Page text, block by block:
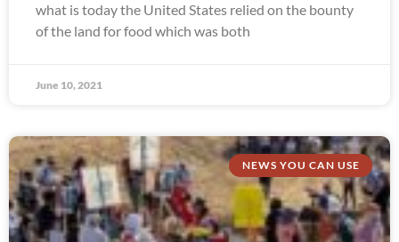
what is today the United States relied on the bounty
of the land for food which was both
June 10, 2021
NEWS YOU CAN USE
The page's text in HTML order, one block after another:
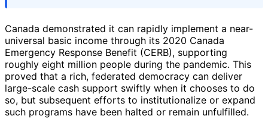
Canada demonstrated it can rapidly implement a near-
universal basic income through its 2020 Canada
Emergency Response Benefit (CERB), supporting
roughly eight million people during the pandemic. This
proved that a rich, federated democracy can deliver
large-scale cash support swiftly when it chooses to do
so, but subsequent efforts to institutionalize or expand
such programs have been halted or remain unfulfilled.
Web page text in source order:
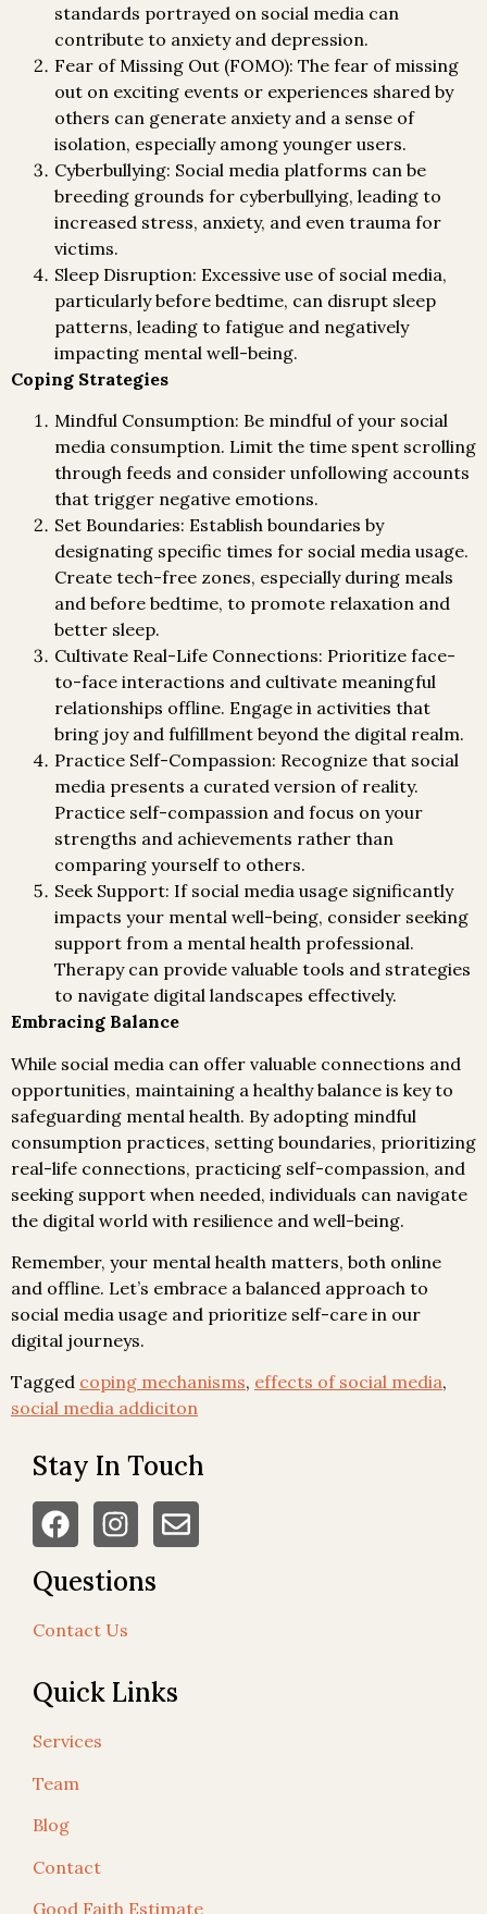
standards portrayed on social media can
contribute to anxiety and depression.
Fear of Missing Out (FOMO): The fear of missing
out on exciting events or experiences shared by
others can generate anxiety and a sense of
isolation, especially among younger users.
Cyberbullying: Social media platforms can be
breeding grounds for cyberbullying, leading to
increased stress, anxiety, and even trauma for
victims.
Sleep Disruption: Excessive use of social media,
particularly before bedtime, can disrupt sleep
patterns, leading to fatigue and negatively
impacting mental well-being.
Coping Strategies
Mindful Consumption: Be mindful of your social
media consumption. Limit the time spent scrolling
through feeds and consider unfollowing accounts
that trigger negative emotions.
Set Boundaries: Establish boundaries by
designating specific times for social media usage.
Create tech-free zones, especially during meals
and before bedtime, to promote relaxation and
better sleep.
Cultivate Real-Life Connections: Prioritize face-
to-face interactions and cultivate meaningful
relationships offline. Engage in activities that
bring joy and fulfillment beyond the digital realm.
Practice Self-Compassion: Recognize that social
media presents a curated version of reality.
Practice self-compassion and focus on your
strengths and achievements rather than
comparing yourself to others.
Seek Support: If social media usage significantly
impacts your mental well-being, consider seeking
support from a mental health professional.
Therapy can provide valuable tools and strategies
to navigate digital landscapes effectively.
Embracing Balance
While social media can offer valuable connections and
opportunities, maintaining a healthy balance is key to
safeguarding mental health. By adopting mindful
consumption practices, setting boundaries, prioritizing
real-life connections, practicing self-compassion, and
seeking support when needed, individuals can navigate
the digital world with resilience and well-being.
Remember, your mental health matters, both online
and offline. Let’s embrace a balanced approach to
social media usage and prioritize self-care in our
digital journeys.
Tagged coping mechanisms, effects of social media,
social media addiciton
Stay In Touch
Questions
Contact Us
Quick Links
Services
Team
Blog
Contact
Good Faith Estimate
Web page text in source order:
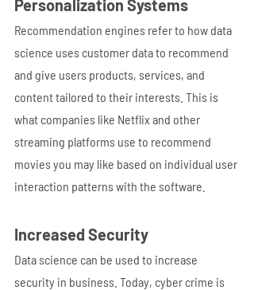
Personalization Systems
Recommendation engines refer to how data
science uses customer data to recommend
and give users products, services, and
content tailored to their interests. This is
what companies like Netflix and other
streaming platforms use to recommend
movies you may like based on individual user
interaction patterns with the software.
Increased Security
Data science can be used to increase
security in business. Today, cyber crime is
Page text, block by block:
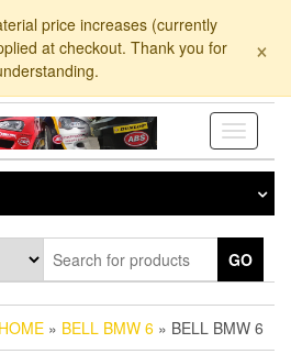
price increases (currently
at checkout. Thank you for
×
Toggle
GO
HOME » BELL BMW 6 » BELL BMW 6
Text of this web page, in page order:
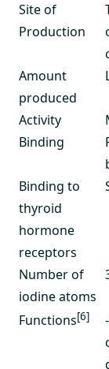
Site of
Production
Amount
produced
Activity
Binding
Binding to
thyroid
hormone
receptors
Number of
iodine atoms
Functions[6]
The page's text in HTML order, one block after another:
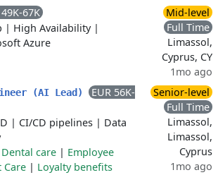
49K-67K
| High Availability|
Azure
Mid-level
Full Time
Limassol,
Cyprus, CY
1mo ago
(AI Lead)
EUR 56K-
| CI/CD pipelines | Data
Dental care | Employee
| Loyalty benefits
Senior-level
Full Time
Limassol,
Limassol,
Cyprus
1mo ago
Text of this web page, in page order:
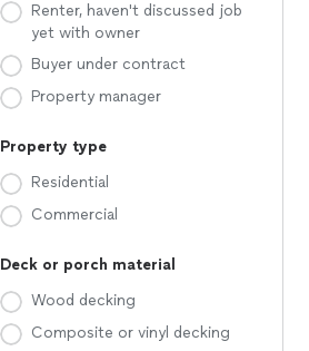
Renter, haven't discussed job
yet with owner
Buyer under contract
Property manager
Property type
Residential
Commercial
Deck or porch material
Wood decking
Composite or vinyl decking
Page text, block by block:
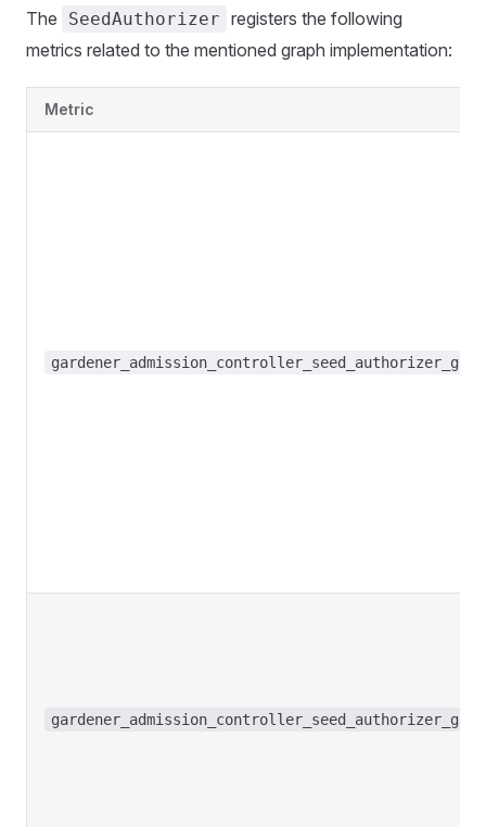
The SeedAuthorizer registers the following
metrics related to the mentioned graph implementation:
Metric
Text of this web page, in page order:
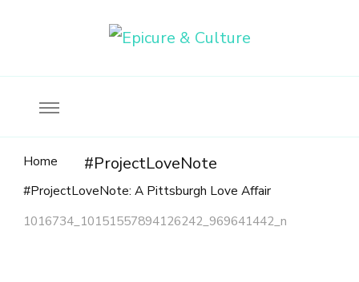
Home #ProjectLoveNote
#ProjectLoveNote: A Pittsburgh Love Affair
1016734_10151557894126242_969641442_n
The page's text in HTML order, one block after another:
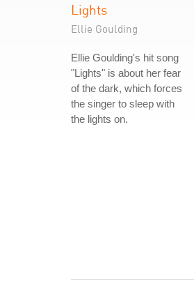
Lights
Ellie Goulding
Ellie Goulding's hit song
"Lights" is about her fear
of the dark, which forces
the singer to sleep with
the lights on.
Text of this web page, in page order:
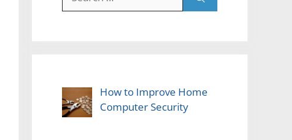
for:
How to Improve Home
Computer Security
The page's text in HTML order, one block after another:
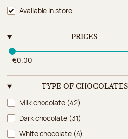
Available in store
PRICES
€0.00
TYPE OF CHOCOLATES
Type of chocolates
Milk chocolate (42)
Dark chocolate (31)
White chocolate (4)
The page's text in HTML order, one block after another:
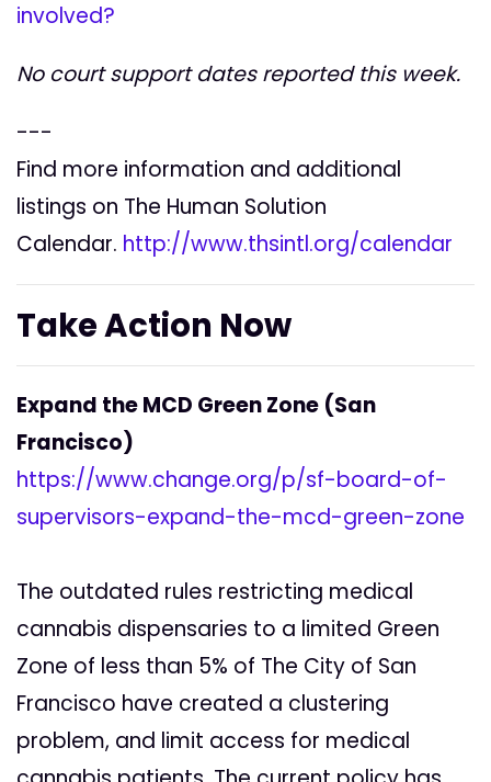
involved?
No court support dates reported this week.
---
Find more information and additional
listings on The Human Solution
Calendar. http://www.thsintl.org/calendar
Take Action Now
Expand the MCD Green Zone (San
Francisco)
https://www.change.org/p/sf-board-of-
supervisors-expand-the-mcd-green-zone
The outdated rules restricting medical
cannabis dispensaries to a limited Green
Zone of less than 5% of The City of San
Francisco have created a clustering
problem, and limit access for medical
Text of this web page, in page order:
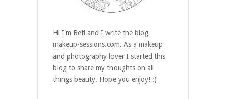
Hi I'm Beti and I write the blog
makeup-sessions.com. As a makeup
and photography lover I started this
blog to share my thoughts on all
things beauty. Hope you enjoy! :)
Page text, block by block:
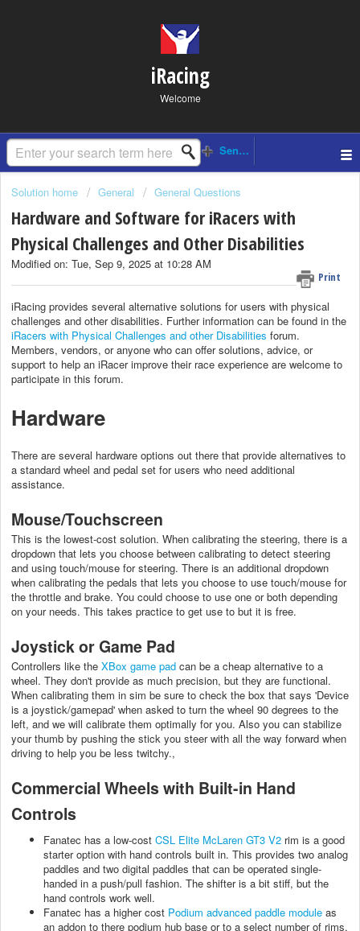
iRacing
Welcome
Solution home General General Questions
Hardware and Software for iRacers with
Physical Challenges and Other Disabilities
Print
Modified on: Tue, Sep 9, 2025 at 10:28 AM
iRacing provides several alternative solutions for users with physical
challenges and other disabilities. Further information can be found in the
iRacers with Physical Challenges and other Disabilities forum.
Members, vendors, or anyone who can offer solutions, advice, or
support to help an iRacer improve their race experience are welcome to
participate in this forum.
Hardware
There are several hardware options out there that provide alternatives to
a standard wheel and pedal set for users who need additional
assistance.
Mouse/Touchscreen
This is the lowest-cost solution. When calibrating the steering, there is a
dropdown that lets you choose between calibrating to detect steering
and using touch/mouse for steering. There is an additional dropdown
when calibrating the pedals that lets you choose to use touch/mouse for
the throttle and brake. You could choose to use one or both depending
on your needs. This takes practice to get use to but it is free.
Joystick or Game Pad
Controllers like the XBox game pad can be a cheap alternative to a
wheel. They don't provide as much precision, but they are functional.
When calibrating them in sim be sure to check the box that says 'Device
is a joystick/gamepad' when asked to turn the wheel 90 degrees to the
left, and we will calibrate them optimally for you. Also you can stabilize
your thumb by pushing the stick you steer with all the way forward when
driving to help you be less twitchy.,
Commercial Wheels with Built-in Hand
Controls
Fanatec has a low-cost CSL Elite McLaren GT3 V2 rim is a good
starter option with hand controls built in. This provides two analog
paddles and two digital paddles that can be operated single-
handed in a push/pull fashion. The shifter is a bit stiff, but the
hand controls work well.
Fanatec has a higher cost Podium advanced paddle module as
an addon to there podium hub base or to a select number of rims,

--------

Exercise brief
Only one stretch of the listing above is to be duplicated: the lines from the one containing "consumption practices, setting" through the one containing "science uses customer data to recommend", both included. Copy them exactly, minus the pictures.

Exercise answer
consumption practices, setting boundaries, prioritizing
real-life connections, practicing self-compassion, and
seeking support when needed, individuals can navigate
the digital world with resilience and well-being.
Remember, your mental health matters, both online
and offline. Let’s embrace a balanced approach to
social media usage and prioritize self-care in our
digital journeys.
Tagged coping mechanisms, effects of social media,
social media addiciton
Stay In Touch
Questions
Contact Us
Quick Links
Services
Team
Blog
Contact
Good Faith Estimate
Web page text in source order:
Personalization Systems
Recommendation engines refer to how data
science uses customer data to recommend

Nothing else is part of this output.